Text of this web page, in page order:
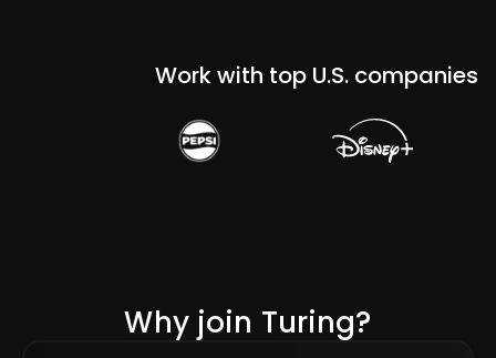
Work with top U.S. companies
Why join Turing?
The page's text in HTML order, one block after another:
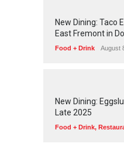
1 56
New Dining: Taco
East Fremont in
Food + Drink August
1 72
New Dining:
Late 2025
Food + Drink,
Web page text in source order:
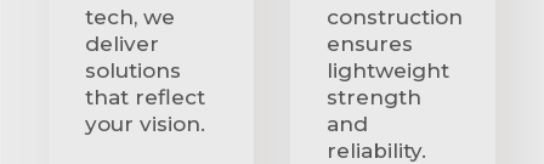
tech, we
deliver
solutions
that reflect
your vision.
construction
ensures
lightweight
strength
and
reliability.
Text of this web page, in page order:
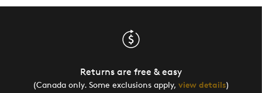
Returns are free & easy
(Canada only. Some exclusions apply, view details)
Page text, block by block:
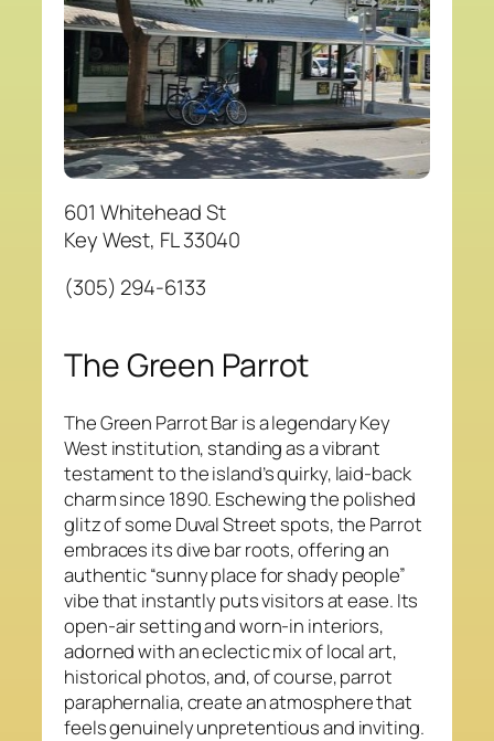
601 Whitehead St
Key West, FL 33040
(305) 294-6133
The Green Parrot
The Green Parrot Bar is a legendary Key
West institution, standing as a vibrant
testament to the island’s quirky, laid-back
charm since 1890. Eschewing the polished
glitz of some Duval Street spots, the Parrot
embraces its dive bar roots, offering an
authentic “sunny place for shady people”
vibe that instantly puts visitors at ease. Its
open-air setting and worn-in interiors,
adorned with an eclectic mix of local art,
historical photos, and, of course, parrot
paraphernalia, create an atmosphere that
feels genuinely unpretentious and inviting.
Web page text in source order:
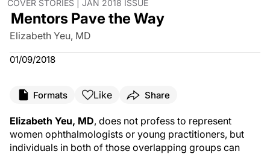
COVER STORIES | JAN 2018 ISSUE
Mentors Pave the Way
Elizabeth Yeu, MD
01/09/2018
Formats Like Share
Elizabeth Yeu, MD, does not profess to represent
women ophthalmologists or young practitioners, but
individuals in both of those overlapping groups can
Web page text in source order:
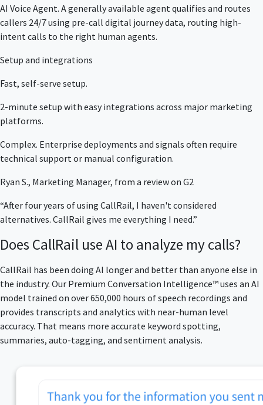
AI Voice Agent. A generally available agent qualifies and routes
callers 24/7 using pre-call digital journey data, routing high-
intent calls to the right human agents.
Setup and integrations
Fast, self-serve setup.
2-minute setup with easy integrations across major marketing
platforms.
Complex. Enterprise deployments and signals often require
technical support or manual configuration.
Ryan S., Marketing Manager, from a review on G2
“After four years of using CallRail, I haven't considered
alternatives. CallRail gives me everything I need.”
Does CallRail use AI to analyze my calls?
CallRail has been doing AI longer and better than anyone else in
the industry. Our Premium Conversation Intelligence™ uses an AI
model trained on over 650,000 hours of speech recordings and
provides transcripts and analytics with near-human level
accuracy. That means more accurate keyword spotting,
summaries, auto-tagging, and sentiment analysis.
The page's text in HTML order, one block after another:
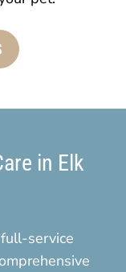
in Elk
service
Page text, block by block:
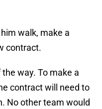
walk, make a
contract.
way. To make a
contract will need to
No other team would
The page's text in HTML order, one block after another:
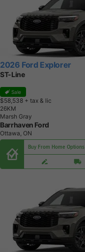
2026 Ford Explorer
ST-Line
Sale
$58,538 + tax & lic
26KM
Marsh Gray
Barrhaven Ford
Ottawa, ON
Buy From Home Options
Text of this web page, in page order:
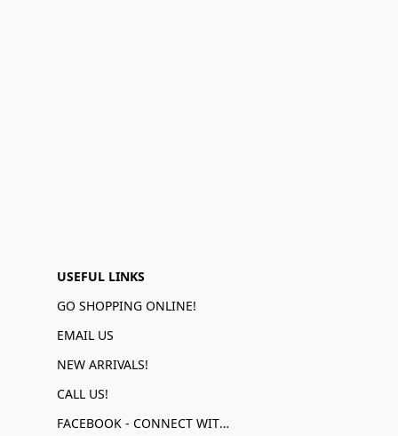
USEFUL LINKS
GO SHOPPING ONLINE!
EMAIL US
NEW ARRIVALS!
CALL US!
FACEBOOK - CONNECT WITH US!
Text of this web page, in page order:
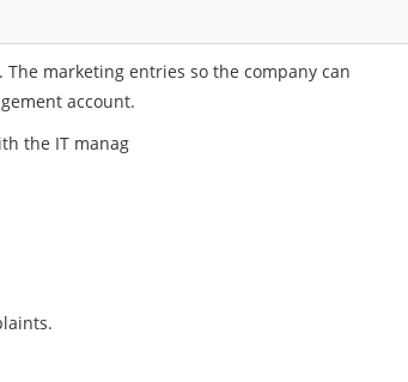
marketing entries so the company can
account.
the IT manag
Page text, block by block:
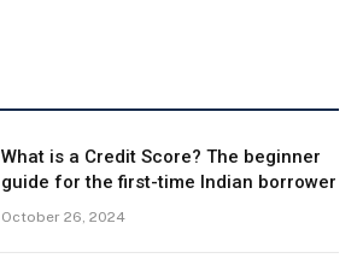
What is a Credit Score? The beginner
guide for the first-time Indian borrower
October 26, 2024
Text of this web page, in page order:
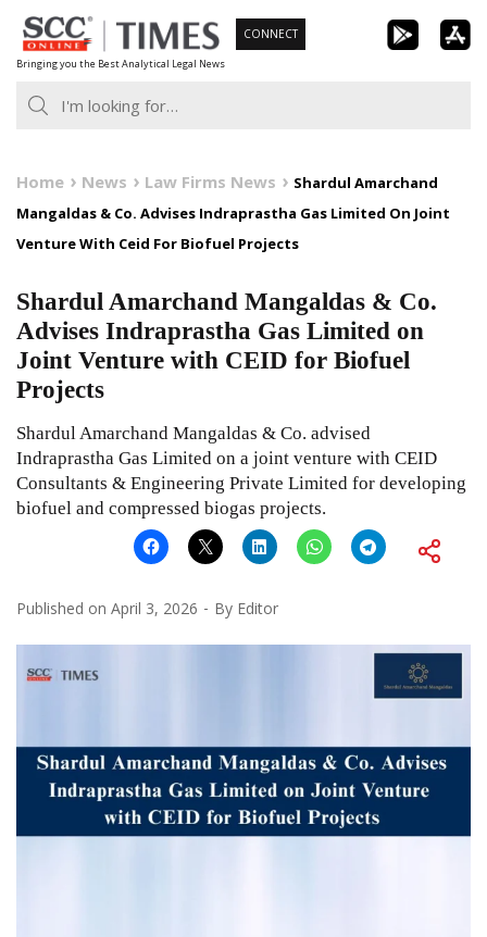
Skip
to
content
Bringing you the Best Analytical Legal News
CONNECT
Home News Law Firms News
Shardul Amarchand
Mangaldas & Co. Advises Indraprastha Gas Limited On Joint
Venture With Ceid For Biofuel Projects
Shardul Amarchand Mangaldas & Co.
Advises Indraprastha Gas Limited on
Joint Venture with CEID for Biofuel
Projects
Shardul Amarchand Mangaldas & Co. advised
Indraprastha Gas Limited on a joint venture with CEID
Consultants & Engineering Private Limited for developing
biofuel and compressed biogas projects.
Published on April 3, 2026 By Editor
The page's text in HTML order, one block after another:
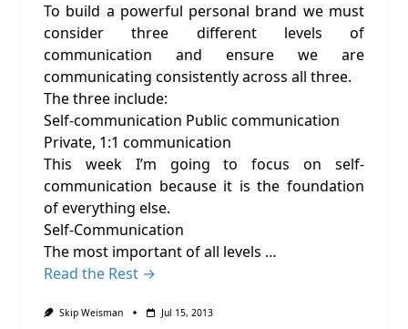
To build a powerful personal brand we must
consider three different levels of
communication and ensure we are
communicating consistently across all three.
The three include:
Self-communication Public communication
Private, 1:1 communication
This week I’m going to focus on self-
communication because it is the foundation
of everything else.
Self-Communication
The most important of all levels …
Read the Rest →
Skip Weisman Jul 15, 2013
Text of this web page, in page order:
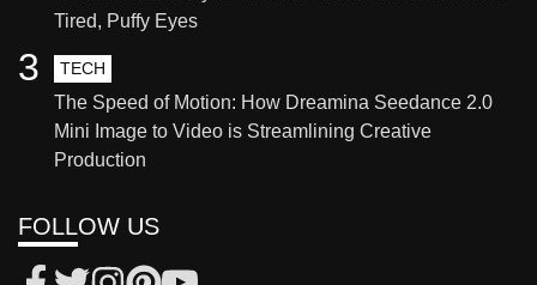
Tired, Puffy Eyes
TECH
The Speed of Motion: How Dreamina Seedance 2.0
Mini Image to Video is Streamlining Creative
Production
3
FOLLOW US
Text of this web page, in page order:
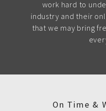
work hard to
industry and their
that we may bring
On Time &
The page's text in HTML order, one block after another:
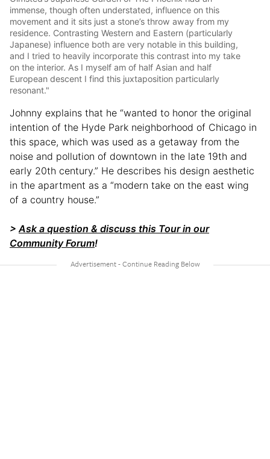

• • • •

→ **Brief**: Give every record again exactly, apart from the pictures, which stay out.

→ **Completed task**:
Text of this web page, in page order:
Work with top U.S. companies
Why join Turing?
The page's text in HTML order, one block after another:
1 56
New Dining: Taco
East Fremont in
Food + Drink August
1 72
New Dining:
Late 2025
Food + Drink,
Web page text in source order:
tech, we
deliver
solutions
that reflect
your vision.
construction
ensures
lightweight
strength
and
reliability.
Text of this web page, in page order:
Returns are free & easy
(Canada only. Some exclusions apply, view details)
Page text, block by block:
601 Whitehead St
Key West, FL 33040
(305) 294-6133
The Green Parrot
The Green Parrot Bar is a legendary Key
West institution, standing as a vibrant
testament to the island’s quirky, laid-back
charm since 1890. Eschewing the polished
glitz of some Duval Street spots, the Parrot
embraces its dive bar roots, offering an
authentic “sunny place for shady people”
vibe that instantly puts visitors at ease. Its
open-air setting and worn-in interiors,
adorned with an eclectic mix of local art,
historical photos, and, of course, parrot
paraphernalia, create an atmosphere that
feels genuinely unpretentious and inviting.
Web page text in source order:
COVER STORIES | JAN 2018 ISSUE
Mentors Pave the Way
Elizabeth Yeu, MD
01/09/2018
Formats Like Share
Elizabeth Yeu, MD, does not profess to represent
women ophthalmologists or young practitioners, but
individuals in both of those overlapping groups can
Web page text in source order:
AI Voice Agent. A generally available agent qualifies and routes
callers 24/7 using pre-call digital journey data, routing high-
intent calls to the right human agents.
Setup and integrations
Fast, self-serve setup.
2-minute setup with easy integrations across major marketing
platforms.
Complex. Enterprise deployments and signals often require
technical support or manual configuration.
Ryan S., Marketing Manager, from a review on G2
“After four years of using CallRail, I haven't considered
alternatives. CallRail gives me everything I need.”
Does CallRail use AI to analyze my calls?
CallRail has been doing AI longer and better than anyone else in
the industry. Our Premium Conversation Intelligence™ uses an AI
model trained on over 650,000 hours of speech recordings and
provides transcripts and analytics with near-human level
accuracy. That means more accurate keyword spotting,
summaries, auto-tagging, and sentiment analysis.
The page's text in HTML order, one block after another:
in Elk
service
Page text, block by block:
walk, make a
contract.
way. To make a
contract will need to
No other team would
The page's text in HTML order, one block after another:
2026 Ford Explorer
ST-Line
Sale
$58,538 + tax & lic
26KM
Marsh Gray
Barrhaven Ford
Ottawa, ON
Buy From Home Options
Text of this web page, in page order:
USEFUL LINKS
GO SHOPPING ONLINE!
EMAIL US
NEW ARRIVALS!
CALL US!
FACEBOOK - CONNECT WITH US!
Text of this web page, in page order:
marketing entries so the company can
account.
the IT manag
Page text, block by block:
What is a Credit Score? The beginner
guide for the first-time Indian borrower
October 26, 2024
Text of this web page, in page order:
Skip
to
content
Bringing you the Best Analytical Legal News
CONNECT
Home News Law Firms News
Shardul Amarchand
Mangaldas & Co. Advises Indraprastha Gas Limited On Joint
Venture With Ceid For Biofuel Projects
Shardul Amarchand Mangaldas & Co.
Advises Indraprastha Gas Limited on
Joint Venture with CEID for Biofuel
Projects
Shardul Amarchand Mangaldas & Co. advised
Indraprastha Gas Limited on a joint venture with CEID
Consultants & Engineering Private Limited for developing
biofuel and compressed biogas projects.
Published on April 3, 2026 By Editor
The page's text in HTML order, one block after another:
To build a powerful personal brand we must
consider three different levels of
communication and ensure we are
communicating consistently across all three.
The three include:
Self-communication Public communication
Private, 1:1 communication
This week I’m going to focus on self-
communication because it is the foundation
of everything else.
Self-Communication
The most important of all levels …
Read the Rest →
Skip Weisman Jul 15, 2013
Text of this web page, in page order:
Tired, Puffy Eyes
TECH
The Speed of Motion: How Dreamina Seedance 2.0
Mini Image to Video is Streamlining Creative
Production
3
FOLLOW US
Text of this web page, in page order:
work hard to
industry and their
that we may bring
On Time &
The page's text in HTML order, one block after another:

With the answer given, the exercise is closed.